Но скоро момоны исчезли. Настала тишина. Люди опомнились. Возле коновязи бились и ржали лошади. Некоторые, оборвав привязь, убежали вглубь долины. Малику Хасану принесли походное кресло. Но он не хотел садиться в него без подушек. Разыскали смятые подушки. Он успокоился, взобрался на сиденье, молча оглядел виноватых понурых вельмож. Подбежал сотник Рама, доложил, что погибли двенадцать воинов и ранено осколками пять. Нашли раздавленными трёх вельмож. Никто не мог припомнить подобного нападения средь бела дня таинственных демонов ночи. Да ещё с такими ужасающими последствиями. Кто-то предложил поставить на вершинах окружающих гор дозоры.

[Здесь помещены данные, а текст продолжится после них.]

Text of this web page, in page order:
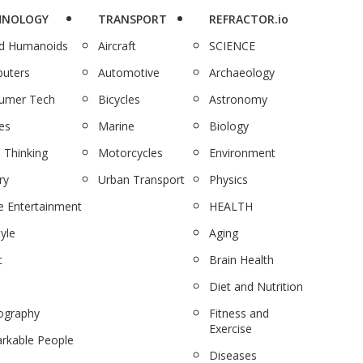
Humanoids
Tech
Thinking
Entertainment
People
TRANSPORT
Aircraft
Automotive
Bicycles
Marine
Motorcycles
Urban Transport
REFRACTOR.io
SCIENCE
Archaeology
Astronomy
Biology
Environment
Physics
HEALTH
Aging
Brain Health
Diet and Nutrition
Fitness and
Exercise
Diseases
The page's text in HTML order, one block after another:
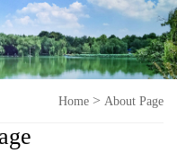
Home > About Page
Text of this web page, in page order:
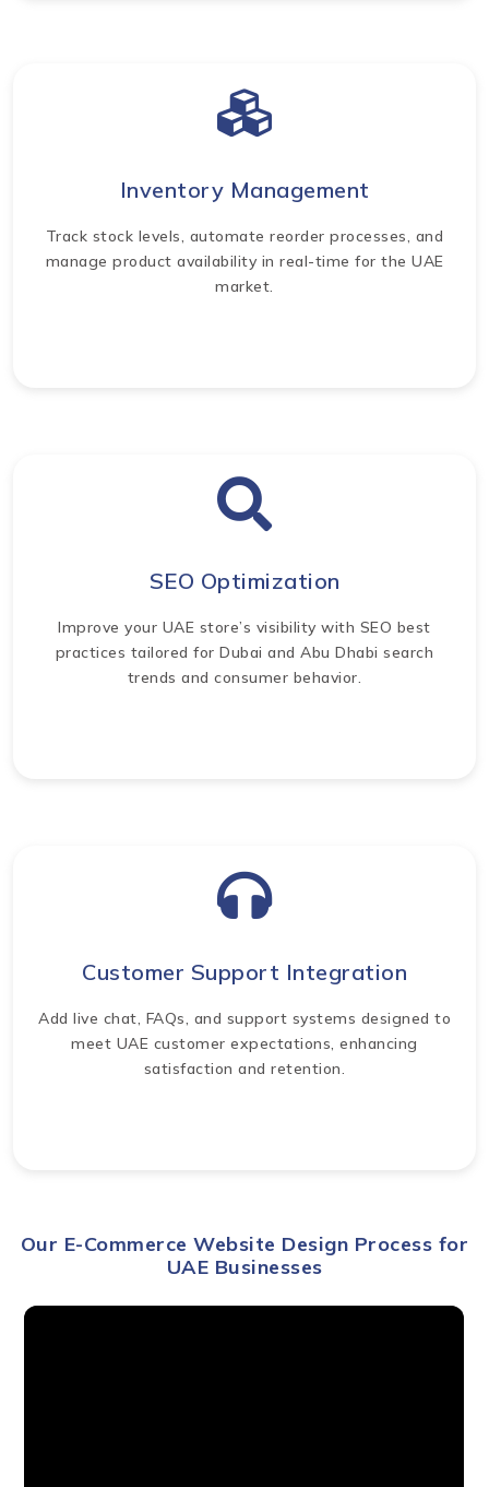
Inventory Management
Track stock levels, automate reorder processes, and
manage product availability in real-time for the UAE
market.
SEO Optimization
Improve your UAE store’s visibility with SEO best
practices tailored for Dubai and Abu Dhabi search
trends and consumer behavior.
Customer Support Integration
Add live chat, FAQs, and support systems designed to
meet UAE customer expectations, enhancing
satisfaction and retention.
Our E-Commerce Website Design Process for
UAE Businesses
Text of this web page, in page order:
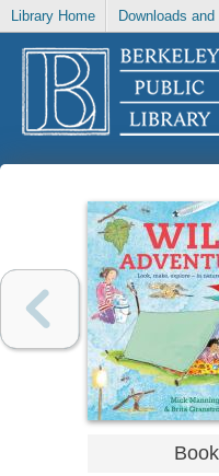
Library Home Downloads
Book
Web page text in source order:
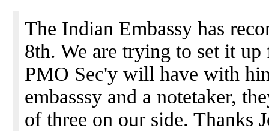
The Indian Embassy has
8th. We are trying to set it
PMO Sec'y will have with
embasssy and a notetaker,
of three on our side. Thanks
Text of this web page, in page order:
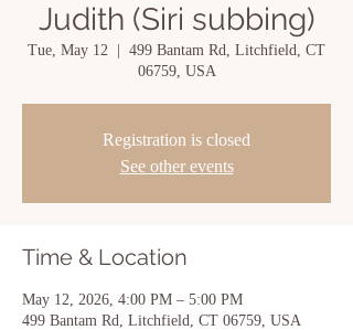
Judith (Siri subbing)
Tue, May 12
499 Bantam Rd, Litchfield, CT
06759, USA
Registration is closed
See other events
Time & Location
May 12, 2026, 4:00 PM – 5:00 PM
499 Bantam Rd, Litchfield, CT 06759, USA
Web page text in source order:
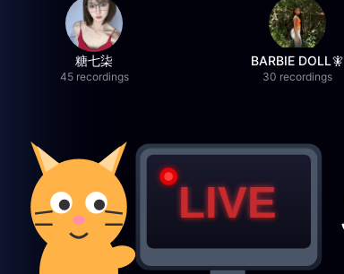
糖七柒
45 recordings
BARBIE DOLL🧚
30 recordings
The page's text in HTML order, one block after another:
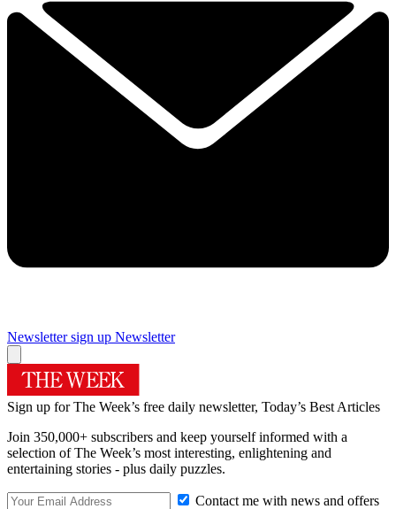
Newsletter sign up Newsletter
Sign up for The Week’s free daily newsletter, Today’s Best Articles
Join 350,000+ subscribers and keep yourself informed with a
selection of The Week’s most interesting, enlightening and
entertaining stories - plus daily puzzles.
Contact me with news and offers
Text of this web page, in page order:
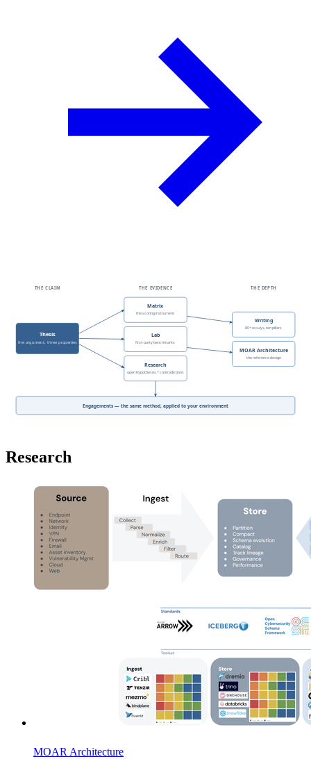
THE CLAIM THE EVIDENCE THE DEPTH
Thesis
the argument, three properties
Matrix
the scoring instrument
Lab
first-party benchmarks
Research
open hypotheses + contradictions
Writing
80+ essays, ten pillars
MOAR Architecture
the reference design
Engagements — the same method, applied to your environment
Research
MOAR Architecture
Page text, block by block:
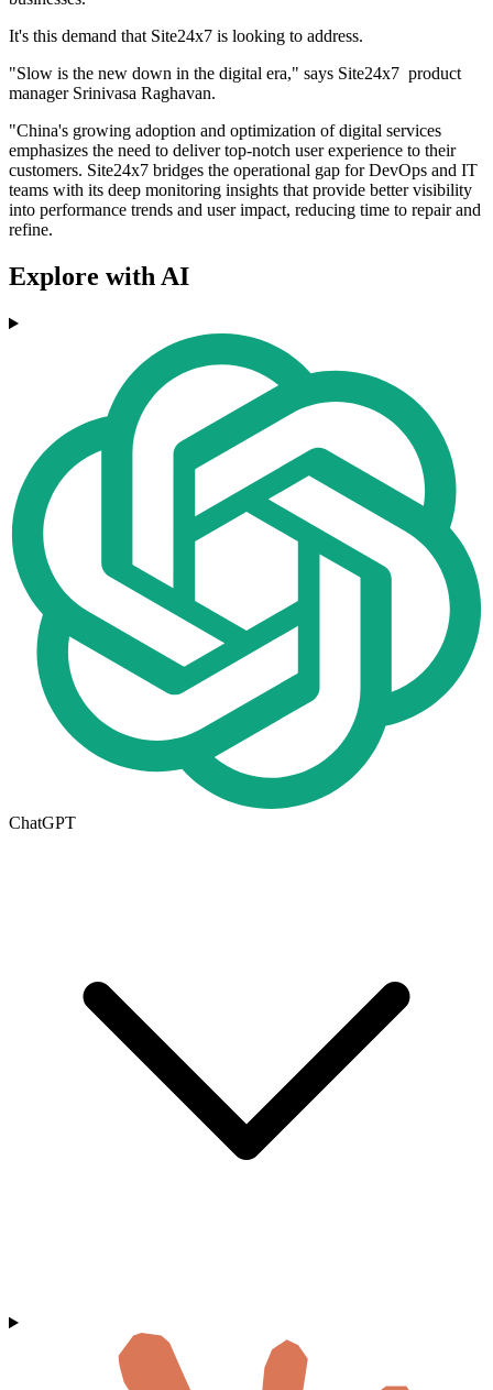
It's this demand that Site24x7 is looking to address.
"Slow is the new down in the digital era," says Site24x7 product
manager Srinivasa Raghavan.
"China's growing adoption and optimization of digital services
emphasizes the need to deliver top-notch user experience to their
customers. Site24x7 bridges the operational gap for DevOps and IT
teams with its deep monitoring insights that provide better visibility
into performance trends and user impact, reducing time to repair and
refine.
Explore with AI
ChatGPT
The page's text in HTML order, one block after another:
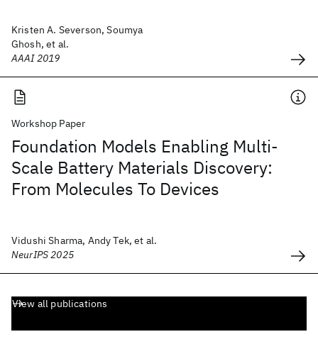
Kristen A. Severson, Soumya
Ghosh, et al.
AAAI 2019
Workshop Paper
Foundation Models Enabling Multi-
Scale Battery Materials Discovery:
From Molecules To Devices
Vidushi Sharma, Andy Tek, et al.
NeurIPS 2025
View all publications
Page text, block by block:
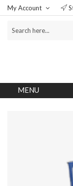
My Account
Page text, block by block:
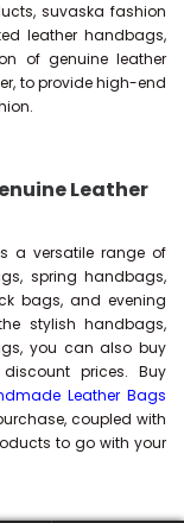
suvaska fashion
leather handbags,
of genuine leather
to provide high-end
Leather
a versatile range of
spring handbags,
bags, and evening
stylish handbags,
you can also buy
prices. Buy
Leather Bags
coupled with
to go with your
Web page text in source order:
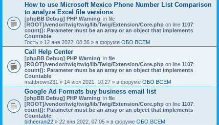
How to use Microsoft Mexico Phone Number List Comparison
to analyze Excel file versions
[phpBB Debug] PHP Warning: in file
[ROOT]/vendor/twig/twig/lib/Twig/Extension/Core.php on line 1107:
count(): Parameter must be an array or an object that implements
Countable
Гость » 12 янв 2022, 08:36 » в форуме ОБО ВСЕМ
Call Help Center
[phpBB Debug] PHP Warning: in file
[ROOT]/vendor/twig/twig/lib/Twig/Extension/Core.php on line 1107:
count(): Parameter must be an array or an object that implements
Countable
mattbrown231 » 14 июл 2021, 10:27 » в форуме ОБО ВСЕМ
Google Ad Formats buy business email list
[phpBB Debug] PHP Warning: in file
[ROOT]/vendor/twig/twig/lib/Twig/Extension/Core.php on line 1107:
count(): Parameter must be an array or an object that implements
Countable
bitheerani22 » 22 янв 2022, 07:05 » в форуме ОБО ВСЕМ
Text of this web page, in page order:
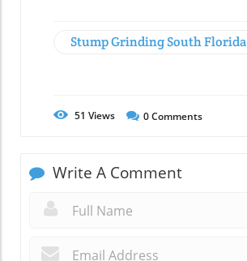
Stump Grinding South Florida
51 Views 0Comments
Write A Comment
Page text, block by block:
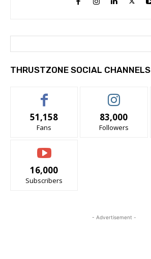
THRUSTZONE SOCIAL CHANNELS
51,158
Fans
83,000
Followers
16,000
Subscribers
- Advertisement -
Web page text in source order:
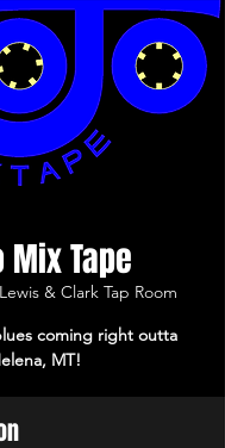
Mix Tape
Lewis & Clark Tap Room
coming right outta
MT!
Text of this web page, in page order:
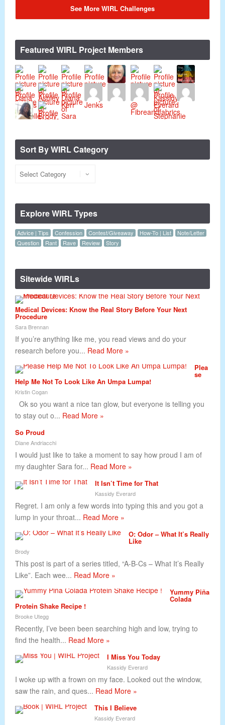
See More WIRL Challenges
Featured WIRL Project Members
Sort By WIRL Category
Explore WIRL Types
Advice | Tips Confession Contest/Giveaway How-To | List
Note/Letter
Question
Rant Rave Review Story
Sitewide WIRLs
Medical Devices: Know the Real Story Before Your Next
Procedure
Sara Brennan
If you’re anything like me, you read views and do your
research before you... Read More »
Plea
se
Help Me Not To Look Like An Umpa Lumpa!
Kristin Cogan
Ok so you want a nice tan glow, but everyone is telling you
to stay out o... Read More »
So Proud
Diane Andriacchi
I would just like to take a moment to say how proud I am of
my daughter Sara for... Read More »
It Isn’t Time for That
Kassidy Everard
Regret. I am only a few words into typing this and you got a
lump in your throat... Read More »
O: Odor – What It’s Really
Like
Brody
This post is part of a series titled, “A-B-Cs – What It’s Really
Like”. Each wee... Read More »
Yummy Piña
Colada
Protein Shake Recipe !
Brooke Utegg
Recently, I’ve been been searching high and low, trying to
find the health... Read More »
I Miss You Today
Kassidy Everard
I woke up with a frown on my face. Looked out the window,
saw the rain, and ques... Read More »
This I Believe
Kassidy Everard
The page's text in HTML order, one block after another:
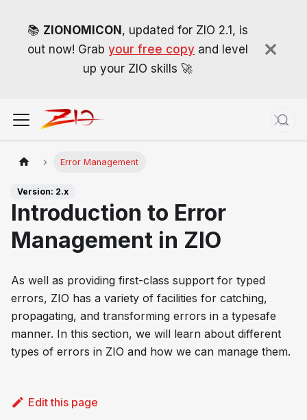
📚 ZIONOMICON , updated for ZIO 2.1, is
out now! Grab your free copy and level
up your ZIO skills 🚀
Error Management
Version: 2.x
Introduction to Error
Management in ZIO
As well as providing first-class support for typed
errors, ZIO has a variety of facilities for catching,
propagating, and transforming errors in a typesafe
manner. In this section, we will learn about different
types of errors in ZIO and how we can manage them.
Edit this page
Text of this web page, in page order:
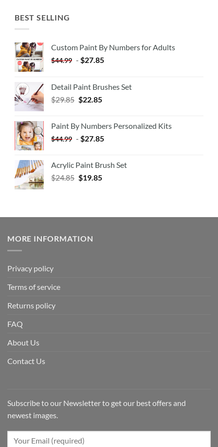
BEST SELLING
Custom Paint By Numbers for Adults
$44.99 - $27.85
Detail Paint Brushes Set
$29.85 $22.85
Paint By Numbers Personalized Kits
$44.99 - $27.85
Acrylic Paint Brush Set
$24.85 $19.85
MORE INFORMATION
Privacy policy
Terms of service
Returns policy
FAQ
About Us
Contact Us
Subscribe to our Newsletter to get our best offers and
newest images.

Но это предложение отвергли, потому что туда нельзя было подняться.

— А если они опять появятся? — спросил Рама.

Малик Хасан едва не свалился с кресла. Его бережно поддержали, он кинулся к коновязи. Остальные побежали за ним. Кое-как успокоили лошадей, подсадили визиря. Он ударил жеребца плёткой и поскакал прочь. Вельможи мчались следом. Никто даже не вспомнил о погибших. В долине остались Хоробрит и Рама с уцелевшими воинами. Хоробрит велел сотнику отправить полусотню вслед за визирем, а остальным предать огню трупы, а пепел по индусскому обычаю развеять.


Только узнав, что армия Махмуда Гавана овладела крепостью Белгаон, султан распорядился выступить в поход. Новое потайное место для подготовки воинов Малика Хасана искать было некогда, и визирь распорядился дождаться его возвращения. Все эти дни он был крайне зол, метал громы и молнии, грозя разогнать всех приближённых. Но к спасшему его Хоробриту был благосклонен и даже подарил ему перстень, сняв со своей руки. Слух о нападении момонов на охрану и свиту, сопровождавших Малика Хасана во время прогулки, разнёсся по всему Бидару. На улицах люди шумно обсуждали случившееся. Вараручи рассказывал Хоробриту, что жители Бидара склоняются к мнению, что Вишну во всех своих воплощениях разгневался на вероотступника визиря, переметнувшегося в мусульманскую веру, и теперь ему несдобровать. Эти разговоры доходили и до Малика Хасана; он ещё больше свирепел, порой задумчиво ворочал выпуклыми глазами, размышляя о своём будущем. Но скоро новые впечатления отвлекли внимание жителей Бидара от момонов.

Из города уходила армия султана Мухаммеда — триста тысяч воинов (конных и пеших), триста слонов в доспехах. Скороходы вели на цепях сто гепардов. С султаном отправилось двадцать шесть визирей, каждого сопровождали десять тысяч конницы и тридцать тысяч пеших воинов. Неисчислимое войско несколько дней двигалось тремя сплошными потоками мимо ошеломлённого Бидара. Шум, грохот, крики заглушали голоса на улицах, и вдобавок к этому над городом повисла пыльная туча, закрывшая солнце.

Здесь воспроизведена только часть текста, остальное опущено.